There are widespread, legitimate concerns about what kind of person Elon Musk is turning out to be. There is a lot of chatter about fears of China's AI rise, but what happens if we get Elon's brand of cruelty and lack of empathy in an authoritarian superintelligent AI ? Is that the AI future we want? Can you imagine an SAI with real power that interacts with people like Elon does on Twitter? I am not sure that is a future I want to live in.

Rover222 · 2025-02-18T06:10:29 1739859029

We’re trying to talk about the capabilities of Grok and you can only focus on Musk. That’s what I’m talking about.

spiderfarmer · 2025-02-18T07:36:53 1739864213

Don’t defend a persona over substance. His concerns are valid and relevant to the discussion.

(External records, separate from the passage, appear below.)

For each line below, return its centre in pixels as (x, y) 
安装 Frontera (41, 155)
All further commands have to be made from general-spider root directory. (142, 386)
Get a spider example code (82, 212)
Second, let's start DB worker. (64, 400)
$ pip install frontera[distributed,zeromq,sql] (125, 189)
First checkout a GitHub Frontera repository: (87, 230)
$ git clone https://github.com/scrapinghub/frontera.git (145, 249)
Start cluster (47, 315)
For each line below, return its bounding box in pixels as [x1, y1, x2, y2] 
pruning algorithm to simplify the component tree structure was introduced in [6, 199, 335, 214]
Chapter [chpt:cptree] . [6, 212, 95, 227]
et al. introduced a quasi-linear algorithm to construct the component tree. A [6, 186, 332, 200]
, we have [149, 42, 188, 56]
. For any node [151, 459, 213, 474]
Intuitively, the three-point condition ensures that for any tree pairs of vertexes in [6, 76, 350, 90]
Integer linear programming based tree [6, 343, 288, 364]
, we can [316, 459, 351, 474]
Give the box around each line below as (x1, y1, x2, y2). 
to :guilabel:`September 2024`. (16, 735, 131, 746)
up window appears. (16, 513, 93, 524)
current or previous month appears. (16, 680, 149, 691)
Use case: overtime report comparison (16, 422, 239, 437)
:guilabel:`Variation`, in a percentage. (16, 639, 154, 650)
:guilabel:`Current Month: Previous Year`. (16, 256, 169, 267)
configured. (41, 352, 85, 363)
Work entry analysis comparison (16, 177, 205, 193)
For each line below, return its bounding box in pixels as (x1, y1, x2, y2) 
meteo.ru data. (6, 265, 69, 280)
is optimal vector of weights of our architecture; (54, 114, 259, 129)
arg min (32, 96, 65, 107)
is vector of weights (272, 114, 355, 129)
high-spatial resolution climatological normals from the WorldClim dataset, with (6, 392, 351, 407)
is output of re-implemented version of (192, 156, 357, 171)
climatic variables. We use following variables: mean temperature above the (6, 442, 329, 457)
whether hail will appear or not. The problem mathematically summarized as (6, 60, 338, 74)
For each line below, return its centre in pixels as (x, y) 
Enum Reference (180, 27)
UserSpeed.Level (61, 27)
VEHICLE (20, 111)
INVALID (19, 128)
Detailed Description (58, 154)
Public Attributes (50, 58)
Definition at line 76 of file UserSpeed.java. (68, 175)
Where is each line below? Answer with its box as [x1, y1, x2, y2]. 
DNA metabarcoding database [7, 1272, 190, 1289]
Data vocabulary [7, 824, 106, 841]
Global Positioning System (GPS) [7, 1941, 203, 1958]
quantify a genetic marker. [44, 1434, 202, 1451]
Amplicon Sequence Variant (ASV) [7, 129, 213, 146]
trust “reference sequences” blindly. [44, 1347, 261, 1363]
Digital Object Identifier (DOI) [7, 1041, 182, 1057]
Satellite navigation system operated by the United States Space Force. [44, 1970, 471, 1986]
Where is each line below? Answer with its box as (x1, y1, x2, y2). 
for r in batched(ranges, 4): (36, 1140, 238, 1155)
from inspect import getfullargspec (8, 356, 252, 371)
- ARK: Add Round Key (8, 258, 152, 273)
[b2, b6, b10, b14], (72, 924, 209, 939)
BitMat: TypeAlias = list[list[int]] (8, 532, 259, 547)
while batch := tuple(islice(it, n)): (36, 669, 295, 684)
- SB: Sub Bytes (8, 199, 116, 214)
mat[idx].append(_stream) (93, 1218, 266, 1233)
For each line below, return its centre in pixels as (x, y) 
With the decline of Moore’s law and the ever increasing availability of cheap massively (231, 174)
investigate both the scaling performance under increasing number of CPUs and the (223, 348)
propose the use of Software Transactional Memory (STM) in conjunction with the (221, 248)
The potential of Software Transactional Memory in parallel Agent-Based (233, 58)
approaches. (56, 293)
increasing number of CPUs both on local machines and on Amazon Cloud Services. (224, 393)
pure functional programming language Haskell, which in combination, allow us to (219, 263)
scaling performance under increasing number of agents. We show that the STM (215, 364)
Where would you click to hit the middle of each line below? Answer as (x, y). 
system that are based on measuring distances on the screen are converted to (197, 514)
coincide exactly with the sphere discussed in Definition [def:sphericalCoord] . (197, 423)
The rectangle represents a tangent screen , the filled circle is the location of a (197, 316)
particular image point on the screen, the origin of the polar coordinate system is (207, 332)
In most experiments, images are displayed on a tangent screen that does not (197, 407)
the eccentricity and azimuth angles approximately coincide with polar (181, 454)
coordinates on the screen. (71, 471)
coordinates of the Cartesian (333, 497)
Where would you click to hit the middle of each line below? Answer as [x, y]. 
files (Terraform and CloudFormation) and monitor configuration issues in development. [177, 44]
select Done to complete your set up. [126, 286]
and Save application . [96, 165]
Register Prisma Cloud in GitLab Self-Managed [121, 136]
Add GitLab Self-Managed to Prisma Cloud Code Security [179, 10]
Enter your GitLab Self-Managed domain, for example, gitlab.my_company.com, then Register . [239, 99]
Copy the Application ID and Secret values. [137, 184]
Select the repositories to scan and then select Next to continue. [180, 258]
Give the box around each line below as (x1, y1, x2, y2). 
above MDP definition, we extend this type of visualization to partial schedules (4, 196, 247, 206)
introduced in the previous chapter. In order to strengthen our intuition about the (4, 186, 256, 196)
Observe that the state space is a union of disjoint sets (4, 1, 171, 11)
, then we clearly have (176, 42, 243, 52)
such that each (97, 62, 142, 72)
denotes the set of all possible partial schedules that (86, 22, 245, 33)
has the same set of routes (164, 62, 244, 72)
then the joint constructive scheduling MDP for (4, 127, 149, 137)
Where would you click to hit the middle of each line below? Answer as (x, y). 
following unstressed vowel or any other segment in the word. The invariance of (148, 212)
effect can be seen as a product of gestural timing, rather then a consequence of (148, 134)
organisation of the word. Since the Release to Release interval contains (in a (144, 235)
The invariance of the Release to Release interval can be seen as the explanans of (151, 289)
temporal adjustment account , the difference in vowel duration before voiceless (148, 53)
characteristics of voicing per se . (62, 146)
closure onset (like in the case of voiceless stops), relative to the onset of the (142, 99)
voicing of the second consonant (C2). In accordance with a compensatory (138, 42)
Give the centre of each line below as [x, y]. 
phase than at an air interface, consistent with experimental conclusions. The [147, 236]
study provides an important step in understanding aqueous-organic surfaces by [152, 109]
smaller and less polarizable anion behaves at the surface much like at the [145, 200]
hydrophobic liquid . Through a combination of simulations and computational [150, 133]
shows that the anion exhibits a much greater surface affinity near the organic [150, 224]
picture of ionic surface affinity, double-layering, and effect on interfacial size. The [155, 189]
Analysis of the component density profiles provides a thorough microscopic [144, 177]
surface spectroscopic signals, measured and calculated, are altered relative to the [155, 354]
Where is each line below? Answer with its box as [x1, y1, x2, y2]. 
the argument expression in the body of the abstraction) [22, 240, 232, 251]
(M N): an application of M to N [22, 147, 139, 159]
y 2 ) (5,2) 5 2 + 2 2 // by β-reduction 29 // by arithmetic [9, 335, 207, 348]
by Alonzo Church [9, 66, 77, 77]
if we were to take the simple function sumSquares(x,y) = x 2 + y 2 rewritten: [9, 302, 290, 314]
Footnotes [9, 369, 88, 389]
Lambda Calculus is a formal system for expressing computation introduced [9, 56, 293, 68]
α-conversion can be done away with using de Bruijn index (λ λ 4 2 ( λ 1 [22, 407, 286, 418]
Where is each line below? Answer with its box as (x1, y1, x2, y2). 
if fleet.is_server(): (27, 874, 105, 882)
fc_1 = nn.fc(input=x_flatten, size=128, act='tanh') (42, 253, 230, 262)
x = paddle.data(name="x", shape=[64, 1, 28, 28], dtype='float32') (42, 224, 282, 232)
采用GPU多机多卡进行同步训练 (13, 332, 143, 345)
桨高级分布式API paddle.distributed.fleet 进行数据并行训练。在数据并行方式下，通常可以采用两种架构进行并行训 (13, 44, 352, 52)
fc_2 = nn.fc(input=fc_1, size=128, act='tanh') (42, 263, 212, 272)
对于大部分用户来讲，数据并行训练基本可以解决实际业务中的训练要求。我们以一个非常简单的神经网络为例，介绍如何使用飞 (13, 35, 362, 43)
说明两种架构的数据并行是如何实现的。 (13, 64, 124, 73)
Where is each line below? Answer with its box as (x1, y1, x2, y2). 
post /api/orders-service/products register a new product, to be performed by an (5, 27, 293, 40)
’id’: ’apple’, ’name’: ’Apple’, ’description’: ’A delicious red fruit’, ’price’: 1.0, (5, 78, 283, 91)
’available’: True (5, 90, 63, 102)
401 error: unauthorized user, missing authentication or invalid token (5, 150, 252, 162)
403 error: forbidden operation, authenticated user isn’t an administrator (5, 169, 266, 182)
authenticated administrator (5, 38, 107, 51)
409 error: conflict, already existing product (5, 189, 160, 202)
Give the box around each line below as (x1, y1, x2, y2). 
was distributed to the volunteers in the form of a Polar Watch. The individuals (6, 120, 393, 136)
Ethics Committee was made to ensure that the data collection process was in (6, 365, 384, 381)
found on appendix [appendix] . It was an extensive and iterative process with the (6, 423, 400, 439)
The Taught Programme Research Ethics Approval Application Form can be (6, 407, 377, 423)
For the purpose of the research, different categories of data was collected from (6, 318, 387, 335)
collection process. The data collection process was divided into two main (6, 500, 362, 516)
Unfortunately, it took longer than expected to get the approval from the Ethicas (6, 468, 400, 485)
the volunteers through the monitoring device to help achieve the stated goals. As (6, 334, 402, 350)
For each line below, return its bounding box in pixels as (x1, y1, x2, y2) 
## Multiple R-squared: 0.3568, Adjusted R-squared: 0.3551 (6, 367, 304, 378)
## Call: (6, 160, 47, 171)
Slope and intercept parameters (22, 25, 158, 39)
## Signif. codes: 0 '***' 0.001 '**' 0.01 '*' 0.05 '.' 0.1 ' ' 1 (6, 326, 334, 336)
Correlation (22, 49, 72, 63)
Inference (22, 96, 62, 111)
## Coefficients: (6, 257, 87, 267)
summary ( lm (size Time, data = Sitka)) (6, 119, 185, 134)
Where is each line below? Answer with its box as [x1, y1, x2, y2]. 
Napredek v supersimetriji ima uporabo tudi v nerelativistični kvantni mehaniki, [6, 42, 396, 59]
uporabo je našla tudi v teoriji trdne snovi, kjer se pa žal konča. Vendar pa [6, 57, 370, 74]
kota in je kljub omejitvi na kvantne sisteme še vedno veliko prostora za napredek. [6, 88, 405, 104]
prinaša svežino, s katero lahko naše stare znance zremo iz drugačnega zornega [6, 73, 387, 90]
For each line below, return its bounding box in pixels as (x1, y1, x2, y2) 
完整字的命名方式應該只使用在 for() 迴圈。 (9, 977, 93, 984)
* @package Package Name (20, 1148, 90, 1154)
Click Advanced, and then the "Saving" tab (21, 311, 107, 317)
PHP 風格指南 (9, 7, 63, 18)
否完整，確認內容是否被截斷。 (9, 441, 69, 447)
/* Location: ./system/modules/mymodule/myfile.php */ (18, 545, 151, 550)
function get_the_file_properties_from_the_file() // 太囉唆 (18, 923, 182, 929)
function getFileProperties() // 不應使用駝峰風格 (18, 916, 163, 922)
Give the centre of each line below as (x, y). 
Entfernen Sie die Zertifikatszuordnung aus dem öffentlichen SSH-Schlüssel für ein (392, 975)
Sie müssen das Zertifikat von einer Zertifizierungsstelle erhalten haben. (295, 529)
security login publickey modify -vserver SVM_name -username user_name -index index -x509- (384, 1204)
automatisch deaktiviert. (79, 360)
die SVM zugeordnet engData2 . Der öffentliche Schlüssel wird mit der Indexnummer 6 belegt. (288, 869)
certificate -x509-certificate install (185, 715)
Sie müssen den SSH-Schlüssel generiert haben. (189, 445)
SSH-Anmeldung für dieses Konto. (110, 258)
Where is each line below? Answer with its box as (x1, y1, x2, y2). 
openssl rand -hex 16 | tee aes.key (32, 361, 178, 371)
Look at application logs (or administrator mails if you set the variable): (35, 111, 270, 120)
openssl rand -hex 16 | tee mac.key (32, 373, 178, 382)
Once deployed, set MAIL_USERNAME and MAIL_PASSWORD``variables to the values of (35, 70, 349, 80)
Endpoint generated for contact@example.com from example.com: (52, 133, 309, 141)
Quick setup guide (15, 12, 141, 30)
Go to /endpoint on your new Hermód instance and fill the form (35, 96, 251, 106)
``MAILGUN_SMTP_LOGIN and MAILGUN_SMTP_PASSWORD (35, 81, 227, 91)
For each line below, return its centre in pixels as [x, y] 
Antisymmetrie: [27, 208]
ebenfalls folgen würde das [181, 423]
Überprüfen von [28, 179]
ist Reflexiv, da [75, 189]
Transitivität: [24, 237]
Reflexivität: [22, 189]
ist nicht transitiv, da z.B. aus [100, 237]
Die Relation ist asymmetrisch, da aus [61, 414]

notfromhere · 2025-02-18T08:11:33 1739866293

It’s relevant to the subject since he owns it.

nozzlegear · 2025-02-18T14:51:16 1739890276

There would be no Grok without Musk, any discussion of Grok is going to involve discussion of Musk as well.

FranzFerdiNaN · 2025-02-18T08:21:59 1739866919

You cant see this separate from Musk. Musk isnt a business as usual type.

DonHopkins · 2025-02-18T13:13:00 1739884380

You know what they say: Fascists are good at keeping the training runs on time.